In addition, Moody’s Investor is also suggesting that the sub-regional Organisation of Eastern Caribbean States (OECS) adopt the US dollar as its official currency.
Governor of the Esatern Caribbean Central bank (ECCB), Sir Dwight Venner said last month that maintaining the stability of the EC dollar and the Eastern Caribbean Currency Union (ECCU) financial system has been the Bank’s major achievement over the 30 years of its existence.
The EC Dollar has been pegged to the US dollar at a rate of EC$2.70 to one US dollar since 1976 and as the global crisis continues to affect the economic performance of the ECCU member countries, the ECCB, in collaboration with its member governments and with the support of regional and international agencies, has been implementing measures to strengthen the ECCU financial system.
The ECCB established in 1983 serves as as the monetary authority for Anguilla, Antigua and Barbuda, Dominica, Grenada, Montserrat, St Kitts and Nevis, St Lucia, and St Vincent and the Grenadines.
But in a report, Moody Investor asked what would be the best option for the region, noting that the Caribbean is indeed faced with a debt burden that is sporadically being serviced.
The US-based financial group said in addition, productivity within the region has been under the microscope for some time.
Moody’s said, "currency devaluation and the dissolution of the Eastern Caribbean Currency Union (ECCU), while unlikely, could enhance the region’s competitiveness.
“We do not see policymakers voluntarily choosing these options because they would sacrifice price stability (Caribbean countries rely heavily on food and fuel imports) and risk political upheaval,” the report stated.
It noted that “only a balance of payments crisis (similar to what happened in 1989 in Trinidad and Tobago, when it abandoned its currency peg and subsequently defaulted on its sovereign debt) could force policymakers to choose these options”.
Moody has given a negative outlook on the future of regional debt.
“Severe domestic adjustments through deficit reduction and structural reforms intended to stimulate growth, are the only options that remain.
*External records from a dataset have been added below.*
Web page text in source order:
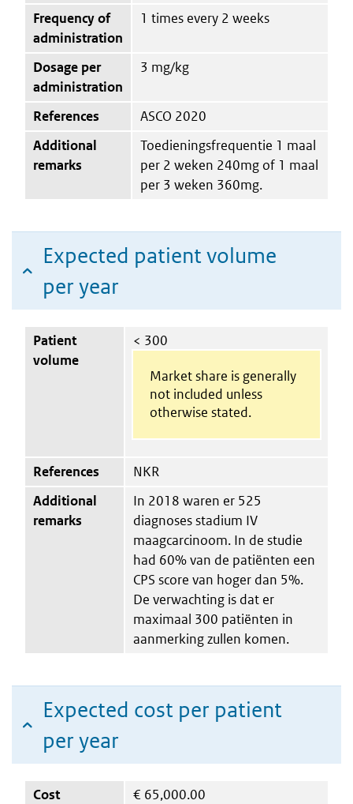
Frequency of
administration
1 times every 2 weeks
Dosage per
administration
3 mg/kg
References
ASCO 2020
Additional
remarks
Toedieningsfrequentie 1 maal
per 2 weken 240mg of 1 maal
per 3 weken 360mg.
Expected patient volume
per year
Patient
volume
< 300
Market share is generally
not included unless
otherwise stated.
References
NKR
Additional
remarks
In 2018 waren er 525
diagnoses stadium IV
maagcarcinoom. In de studie
had 60% van de patiënten een
CPS score van hoger dan 5%.
De verwachting is dat er
maximaal 300 patiënten in
aanmerking zullen komen.
Expected cost per patient
per year
Cost € 65,000.00
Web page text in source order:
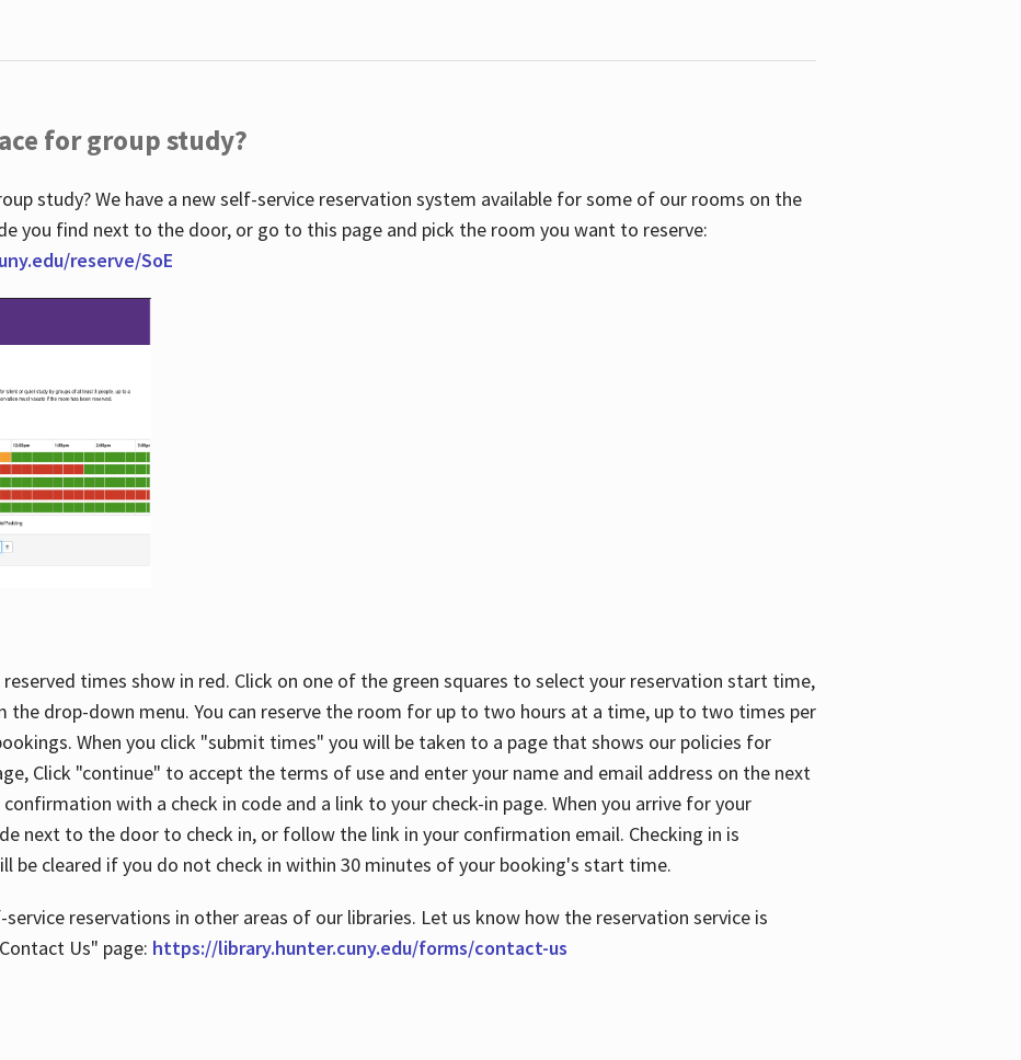
for group study?
study? We have a new self-service reservation system available for some of our rooms on the
you find next to the door, or go to this page and pick the room you want to reserve:
reserve/SoE
times show in red. Click on one of the green squares to select your reservation start time,
the drop-down menu. You can reserve the room for up to two hours at a time, up to two times per
When you click "submit times" you will be taken to a page that shows our policies for
Click "continue" to accept the terms of use and enter your name and email address on the next
confirmation with a check in code and a link to your check-in page. When you arrive for your
next to the door to check in, or follow the link in your confirmation email. Checking in is
be cleared if you do not check in within 30 minutes of your booking's start time.
reservations in other areas of our libraries. Let us know how the reservation service is
Us" page: https://library.hunter.cuny.edu/forms/contact-us
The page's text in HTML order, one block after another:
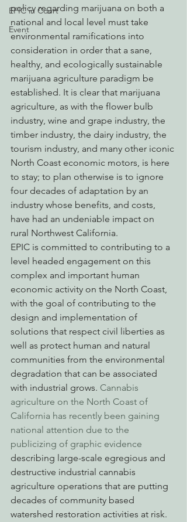
EPIC in Court
Event
policy regarding marijuana on both a
national and local level must take
environmental ramifications into
consideration in order that a sane,
healthy, and ecologically sustainable
marijuana agriculture paradigm be
established. It is clear that marijuana
agriculture, as with the flower bulb
industry, wine and grape industry, the
timber industry, the dairy industry, the
tourism industry, and many other iconic
North Coast economic motors, is here
to stay; to plan otherwise is to ignore
four decades of adaptation by an
industry whose benefits, and costs,
have had an undeniable impact on
rural Northwest California.
EPIC is committed to contributing to a
level headed engagement on this
complex and important human
economic activity on the North Coast,
with the goal of contributing to the
design and implementation of
solutions that respect civil liberties as
well as protect human and natural
communities from the environmental
degradation that can be associated
with industrial grows. Cannabis
agriculture on the North Coast of
California has recently been gaining
national attention due to the
publicizing of graphic evidence
describing large-scale egregious and
destructive industrial cannabis
agriculture operations that are putting
decades of community based
watershed restoration activities at risk.
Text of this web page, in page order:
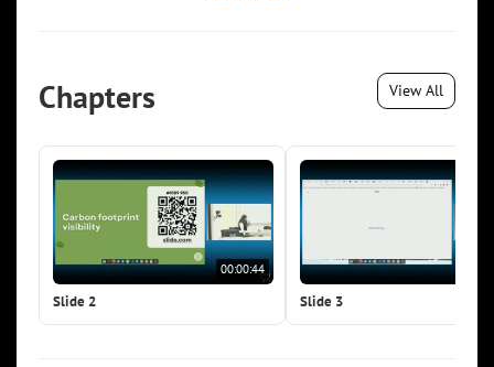
Chapters View All
00:00:44
Slide 2 Slide 3
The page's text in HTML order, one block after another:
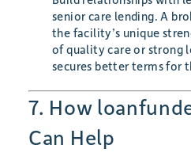
senior care lending. A
the facility’s unique
of quality care or
secures better terms for
7. How
Can Help
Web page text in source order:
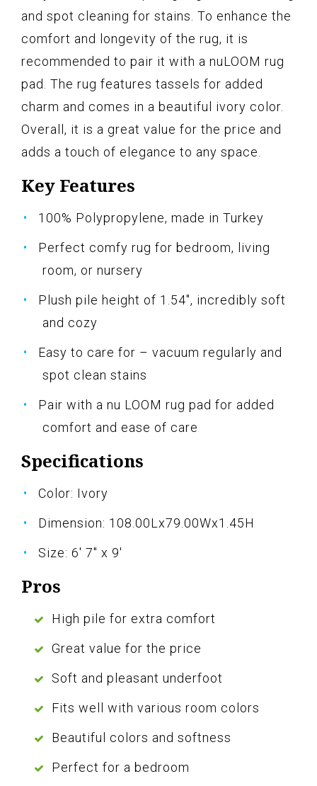
and spot cleaning for stains. To enhance the
comfort and longevity of the rug, it is
recommended to pair it with a nuLOOM rug
pad. The rug features tassels for added
charm and comes in a beautiful ivory color.
Overall, it is a great value for the price and
adds a touch of elegance to any space.
Key Features
100% Polypropylene, made in Turkey
Perfect comfy rug for bedroom, living
room, or nursery
Plush pile height of 1.54", incredibly soft
and cozy
Easy to care for – vacuum regularly and
spot clean stains
Pair with a nu LOOM rug pad for added
comfort and ease of care
Specifications
Color: Ivory
Dimension: 108.00Lx79.00Wx1.45H
Size: 6' 7" x 9'
Pros
High pile for extra comfort
Great value for the price
Soft and pleasant underfoot
Fits well with various room colors
Beautiful colors and softness
Perfect for a bedroom
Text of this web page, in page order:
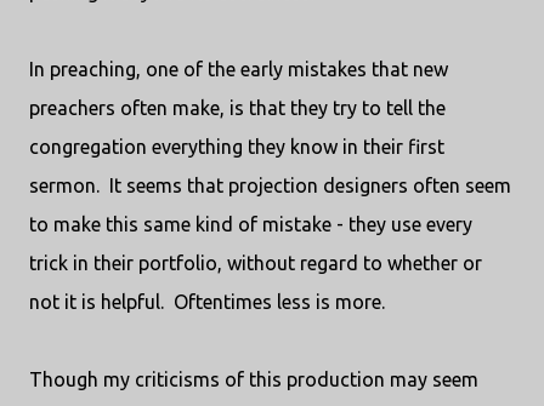
In preaching, one of the early mistakes that new
preachers often make, is that they try to tell the
congregation everything they know in their first
sermon. It seems that projection designers often seem
to make this same kind of mistake - they use every
trick in their portfolio, without regard to whether or
not it is helpful. Oftentimes less is more.
Though my criticisms of this production may seem
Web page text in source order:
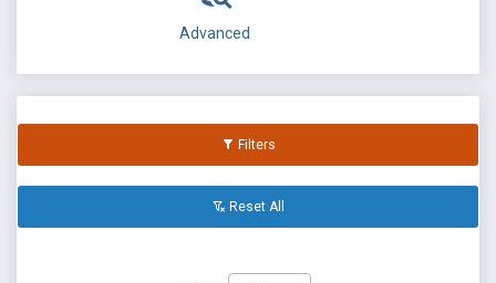
Advanced
Filters
Reset All
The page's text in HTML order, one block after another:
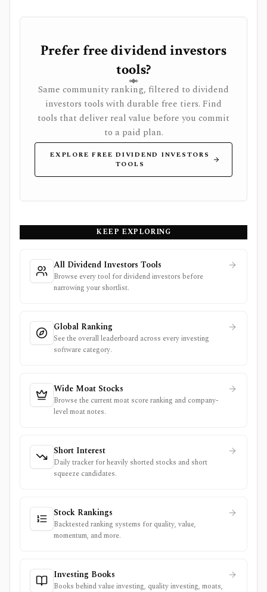
Prefer free dividend investors
tools?
Same community ranking, filtered to dividend
investors tools with durable free tiers. Find
tools that deliver real value before you commit
to a paid plan.
EXPLORE FREE DIVIDEND INVESTORS
TOOLS
KEEP EXPLORING
All Dividend Investors Tools
Browse every tool for dividend investors before
narrowing your shortlist.
Global Ranking
See the overall leaderboard across every investing
software category.
Wide Moat Stocks
Browse the current moat score ranking and company-
level moat notes.
Short Interest
Daily tracker for heavily shorted stocks and short
squeeze candidates.
Stock Rankings
Backtested ranking systems for quality, value,
momentum, and more.
Investing Books
Books behind value investing, quality investing, moats,
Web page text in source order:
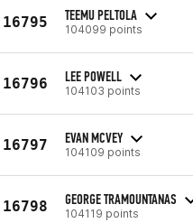
16795 TEEMU PELTOLA
104099 points
16796 LEE POWELL
104103 points
16797 EVAN MCVEY
104109 points
16798 GEORGE TRAMOUNTANAS
104119 points
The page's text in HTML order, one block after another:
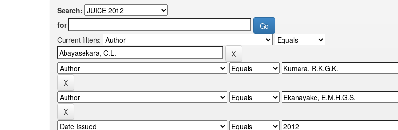
Search:
for
Current filters:
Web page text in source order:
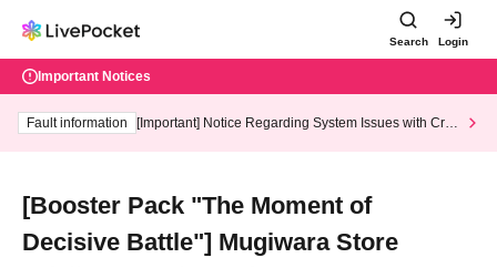
Search Login
Important Notices
Fault information
[Important] Notice Regarding System Issues with Cred
[Booster Pack "The Moment of
Decisive Battle"] Mugiwara Store
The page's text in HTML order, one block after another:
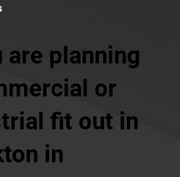
are planning
or
fit out in
in
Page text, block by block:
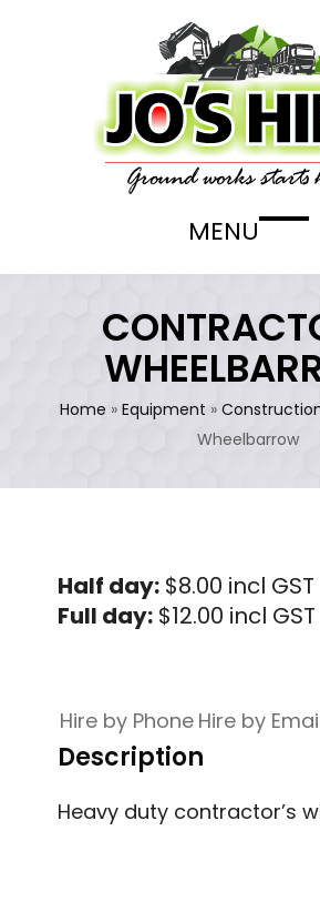
MENU
Home » Equipment »
Wheelbarrow
Half day: $8.00 incl GST
Full day: $12.00 incl GST
Hire by Phone Hire by
Description
Heavy duty contractor’s
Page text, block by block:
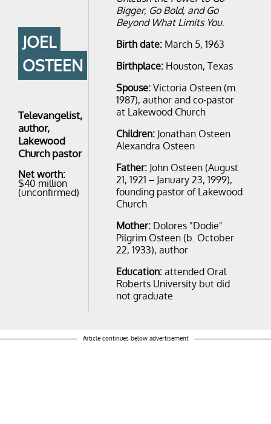
JOEL
OSTEEN
Televangelist,
author,
Lakewood
Church pastor
Net worth:
$40 million
(unconfirmed)
Bigger, Go Bold, and Go
Beyond What Limits You.
Birth date: March 5, 1963
Birthplace: Houston, Texas
Spouse: Victoria Osteen ​(m.
1987), author and co-pastor
at Lakewood Church​
Children: Jonathan Osteen
Alexandra Osteen
Father: John Osteen (August
21, 1921 – January 23, 1999),
founding pastor of Lakewood
Church
Mother: Dolores "Dodie"
Pilgrim Osteen (b. October
22, 1933), author
Education: attended Oral
Roberts University but did
not graduate
Article continues below advertisement
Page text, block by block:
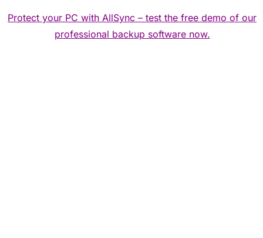
Protect your PC with AllSync – test the free demo of our
professional backup software now.
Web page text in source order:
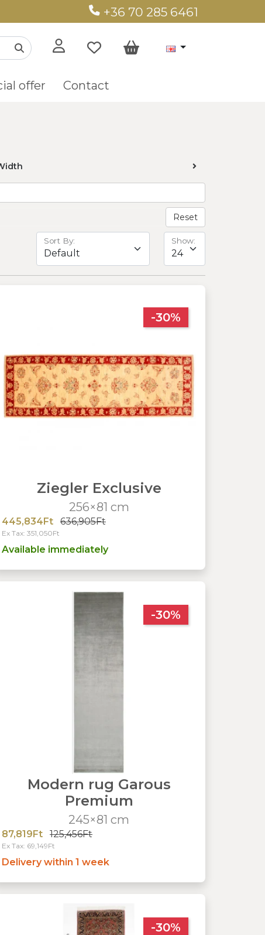
+36 70 285 6461
offer Contact
Reset
Sort By: Show:
-30%
Ziegler Exclusive
256×81 cm
445,834Ft 636,905Ft
Ex Tax: 351,050Ft
Available immediately
-30%
Modern rug Garous
Premium
245×81 cm
87,819Ft 125,456Ft
Ex Tax: 69,149Ft
Delivery within 1 week
-30%
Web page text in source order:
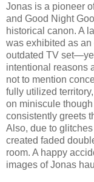
Jonas is a pioneer
and Good Night
historical canon. A
was exhibited as
outdated TV
intentional reasons
not to mention
fully utilized
on miniscule
consistently greets
Also, due to
created faded
room. A happy
images of Jonas
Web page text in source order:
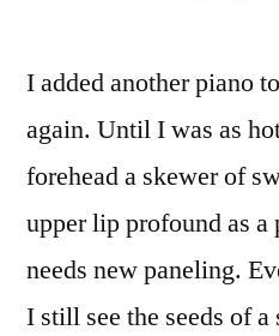
I added another piano
again. Until I was as
forehead a skewer of
upper lip profound as a
needs new paneling.
I still see the seeds of

We see the defaults of Belize, Jamaica and Grenada over the past year as being part of a broader debt crisis in the Caribbean.
“At the moment, we see a high probability that Belize and Jamaica will relapse into default. In addition, Grenada is currently restructuring its debt for the second time since 2004, which mirrors broader distress in the ECCU.”
The Moody's report noted that St Kitts & Nevis defaulted on its debt in 2011 and that Antigua & Barbuda restructured its debt in 2010.